Золле долго молчал, потом ответил еле слышно:

— Мне не на что...

— Я оплачу ваш билет. А что случилось, объясните толком?

Золле говорить не мог: плакал; лающе извинился и положил трубку.

5

Степанова разбудил Миша, которого друзья звали Пи Ар Ю Си, по английскому произношению первых букв его фамилии, то есть Прюс. Один из самых интересных переводчиков, журналист и медик, он, как всегда, был переполнен информацией (если же говорить о Мишиной основной профессии, то она довольно редкостная, и определить ее надо коротко: друг).

— Ты спишь? — требовательно спросил Миша. (Он обычно ставил вопросы, как напористый следователь прокуратуры; голос металлический, только смеется грустно.) — А напрасно! Вчера я брал интервью у одного американца, он торговец, в общем-то мелюзга, тянет миллионов на двадцать, так вот, он знает про твою книгу о нацистах, грабивших музеи Европы...

— Врет, — ответил Степанов, зевая...

— Сначала извинись, потом я продолжу...

— Врет, — повторил Степанов. — Это книга на английский не переведена.

— Я прошу тебя извиниться за то, что тягуче зеваешь, разговаривая со мною.

— Господи, Пи Ар Ю Си, ты что?!

— Ну, хорошо, ты же знаешь, я тебе всегда все прощаю!

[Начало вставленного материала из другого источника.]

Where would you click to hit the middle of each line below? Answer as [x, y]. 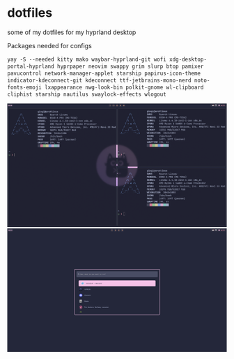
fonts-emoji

Так вот, американца зовут Иосиф Львович, он говорит по-русски, как мы с тобою, очень хочет повидаться.

— А на кой черт он мне нужен?

— Нужен. Но это не телефонный разговор.

— Собираешься взорвать мост? Отравить водопровод?

— Что?!

— Если нет, тогда говори все, что хочешь. Согласно Конституции, мы караем лишь терроризм, расизм и призывы к войне, все остальное вполне законно, то есть подлежит обсуждению по телефону.

— Ты сумасшедший, — рассмеялся Миша. — Ну, хорошо, этот самый Иосиф дал мне понять, что он готов войти в твое предприятие...

— То есть?

— То есть, как мне показалось, он намерен предложить тебе свои услуги в поиске и возвращении того, что ищут твои друзья на Западе.

— Откуда такая трепетная любовь к России?

— Он мальчишкой бежал от Гитлера из Польши... Отца занесло в Штаты, а его — к нам. Работал в Караганде, на шахте... На фронт не взяли, зрение плохое. Ну а потом вернулся во Францию, оттуда перекочевал к отцу в Панаму и взял американское подданство. Говорит, что русские спасли ему жизнь... Хочет отблагодарить. Только не знал, как это сделать... А когда прочитал тебя, сразу понял, что нужно предпринять. Главное, чтобы никакой политики, — он так и сказал: «Я — очень трусливый, боюсь политики, как огня».

— Врет, — повторил Степанов и поднялся с низкого дивана, который подарила ему вдова профессора Авдиева, его университетского учителя. — Химичит.

— Ты думаешь? — Голос Пи Ар Ю Си сделался звенящим. — Или у тебя есть основания говорить так?

— Оснований нет, — ответил Степанов. — Какие основания, если я его не видел?

— Дать ему твой телефон? Или послать к черту?

Степанов пожал плечами:

— Пусть позвонит...

— Теперь последнее. Как ты думаешь, стоит переводить Апдайка? Или лучше написать в Рим, Гору Видалу, чтобы он прислан мне свой новый роман? Погоди, одну минуту, я закрою дверь, страшно кричит Темка, у него болит животик, вчера съел помидор.

Степанов воочию увидел, как Миша — по-юношески порывистый в свои пятьдесят четыре года — вскочил с табуретки (он обычно вел телефонные разговоры с кухни, сделанной удивительно уютно красиво, чисто американский стиль, тамошние архитекторы научились делать восхитительный дизайн для кухонь, как-никак сердце дома), закрыл дверь в комнату, где его красивая молодая жена возилась с годовалым Артемом, вернулся на место, закурил и резко бросил трубку к уху.